Even if the government was to actively start censoring OTT content, for now, they are mostly only concerned about curbing voices of dissent. And, it’s up to the individual platforms to self-regulate. Most makers who have worked with the big three – Amazon Prime, Netflix and Disney+ Hotstar, maintain that the platforms do self-censor. “India is a huge market for these platforms and they can’t afford to do anything to jeopardise their business here. There is a lot of quality control that happens at every stage of production. Yes, there have been instances where writers and directors have gone trigger happy because they would finally have actors abusing on screen or show sex but I feel like its going to settle down,” says a director with multiple series credits who requested to stay anonymous.
Director Rohan Sippy’s latest offering Criminal Justice: Behind Closed Doors deals with intense subjects like domestic abuse and marital rape but instead of offering trauma porn, deals with nuance and sensitivity. “A story is more engaging if you leave things to imagination. Sex, violence and even unnecessary abuses puts off a huge section of the audience. You realise this once you step outside Andheri (West). As a maker, you want to reach as large an audience as possible so why would you alienate people yourself,” he says. While regimented censorship isn’t the solution, Sippy hopes ‘a Darwinian sort of process makes shows that are unnecessarily ‘edgy’ less popular and platforms realise that they are losing out on a sizeable chunk of the audience’. “What we need to go back to is the kind of shows that were being made for Doordarshan in the 80s. Good makers and writers telling entertaining stories that are relatable and with nuance.”

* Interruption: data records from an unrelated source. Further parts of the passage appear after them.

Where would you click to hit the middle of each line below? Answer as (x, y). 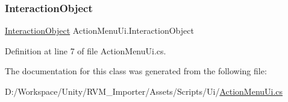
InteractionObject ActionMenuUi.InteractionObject (99, 30)
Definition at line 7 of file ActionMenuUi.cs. (86, 50)
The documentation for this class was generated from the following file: (136, 71)
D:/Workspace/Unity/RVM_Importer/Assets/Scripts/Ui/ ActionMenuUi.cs (144, 91)
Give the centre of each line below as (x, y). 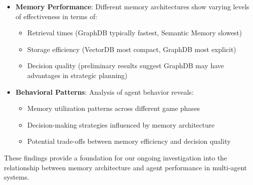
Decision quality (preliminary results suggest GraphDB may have (126, 66)
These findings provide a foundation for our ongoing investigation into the (116, 157)
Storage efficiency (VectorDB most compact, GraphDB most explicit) (132, 49)
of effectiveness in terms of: (56, 16)
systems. (17, 177)
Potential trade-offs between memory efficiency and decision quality (129, 141)
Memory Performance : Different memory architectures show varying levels (132, 6)
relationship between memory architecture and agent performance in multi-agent (126, 167)
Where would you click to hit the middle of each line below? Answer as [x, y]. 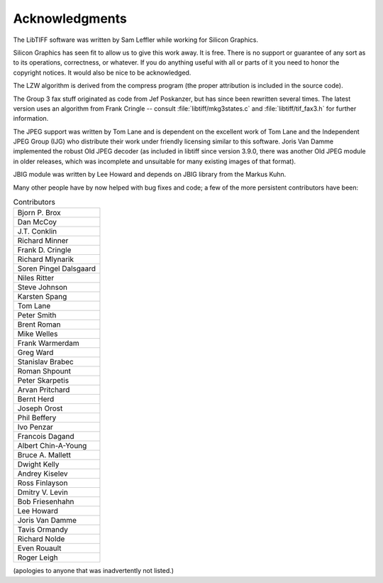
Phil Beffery [37, 418]
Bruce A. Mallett [44, 455]
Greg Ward [35, 353]
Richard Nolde [41, 539]
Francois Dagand [46, 437]
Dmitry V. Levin [43, 492]
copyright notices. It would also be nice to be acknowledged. [102, 72]
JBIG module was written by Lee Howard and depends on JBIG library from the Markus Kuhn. [150, 175]

While censorship in any form is dangerous and regulation ought to be a choice, we don’t live in a perfect world, and a far-from-evolved society. Also, freedom of speech works both ways. If there are millions of voices clamouring for a bit of a clean up in our content to make it more palatable for family-viewing, it won’t be long before someone sitting behind a desk decides to listen. What then? How many steps away would that be from state-sponsored censorship? Unfortunately, gratuitous sex and violence tend to cloud the discourse around free speech in the OTT space today rather than focusing on what could end up being infinitely more dangerous in the long run – drowning out the voices of dissent.

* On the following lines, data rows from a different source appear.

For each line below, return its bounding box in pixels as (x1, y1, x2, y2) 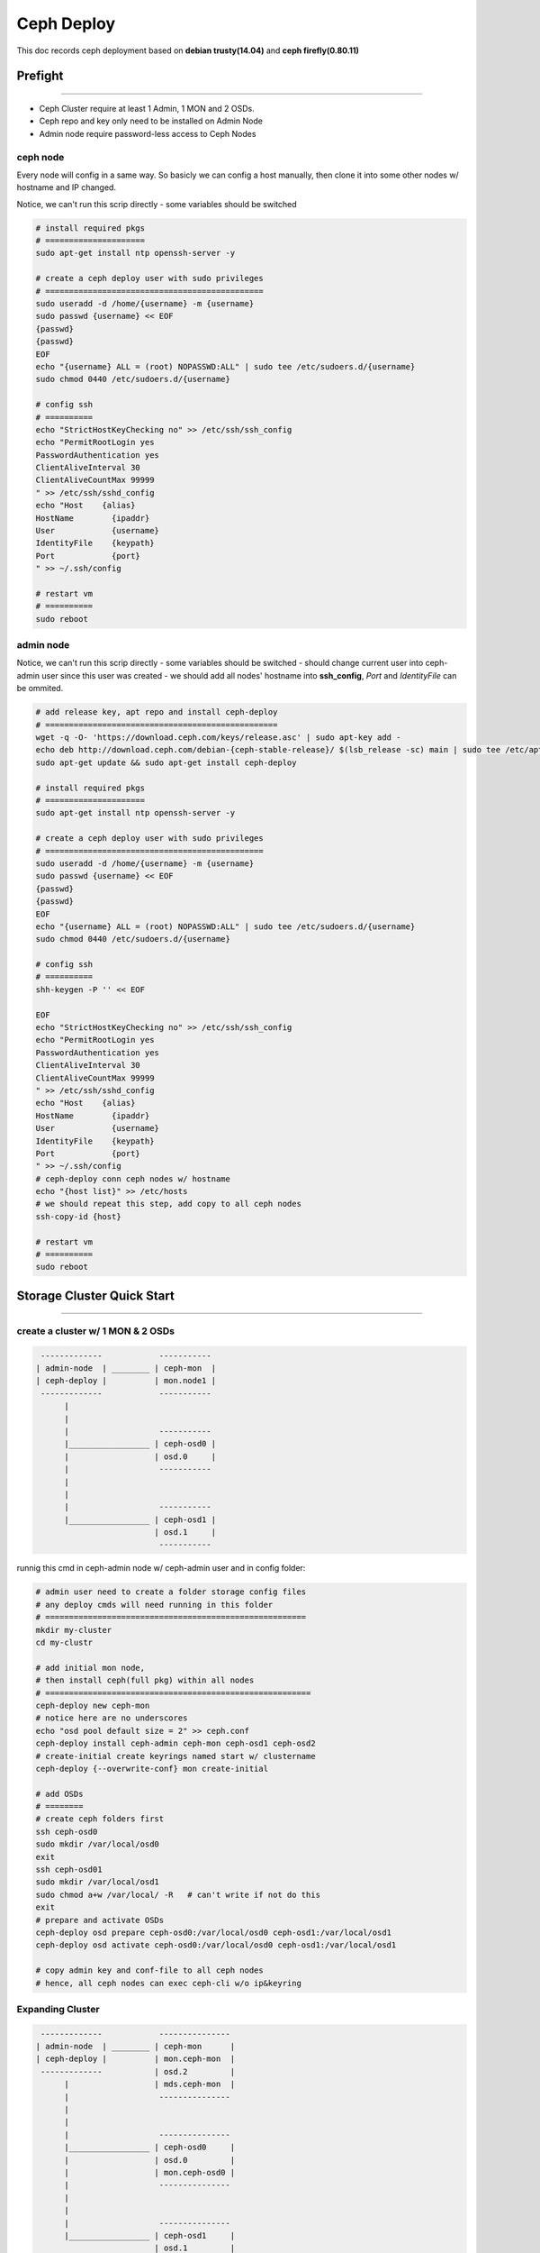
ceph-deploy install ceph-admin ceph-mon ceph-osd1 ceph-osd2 (35, 1738, 316, 1748)
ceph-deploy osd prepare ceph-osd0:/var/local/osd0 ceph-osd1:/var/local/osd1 (35, 1927, 391, 1938)
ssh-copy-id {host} (35, 1211, 121, 1221)
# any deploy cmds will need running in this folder (35, 1600, 274, 1610)
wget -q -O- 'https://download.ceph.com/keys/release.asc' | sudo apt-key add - (35, 733, 401, 743)
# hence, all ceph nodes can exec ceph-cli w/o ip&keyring (35, 1978, 301, 1988)
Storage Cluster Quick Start (16, 1288, 175, 1303)
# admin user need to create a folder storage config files (35, 1587, 307, 1597)

Dial back to the days of single-channel television. It’s not as if we haven’t had politically charged drama in the good old days. Shows like Tamas showed us how politicians would manipulate the public’s emotions in order to rule. Censorship back then, was all about providing ‘clean’ entertainment on a mass platform rather than curbing a difference of opinion or catering to the powers-that-be. You’d imagine a 2021 version of that old formula would continue work for the common man.
A set of guidelines with a moderate dose of self-imposed regulation could work wonders to not just calm down a suspicious audience that’s still transitioning from television to digital, but widen their viewing base. It would also provide a level playing field for all the players in the industry rather than make targets of a few.
While it’s probably still too early to know what regulation for web shows will end up looking like, one can’t help feel that ‘cleaner’ platforms will always have a higher moral ground when someone’s sentiments are offended for political reasons. There is a difference between regulation and state sponsored censorship, and most people can tell that difference. When the state decides to cross that line, it’s hard to imagine support from too many quarters apart from those who’ve sold their souls. After all, fascists do hate being called fascists.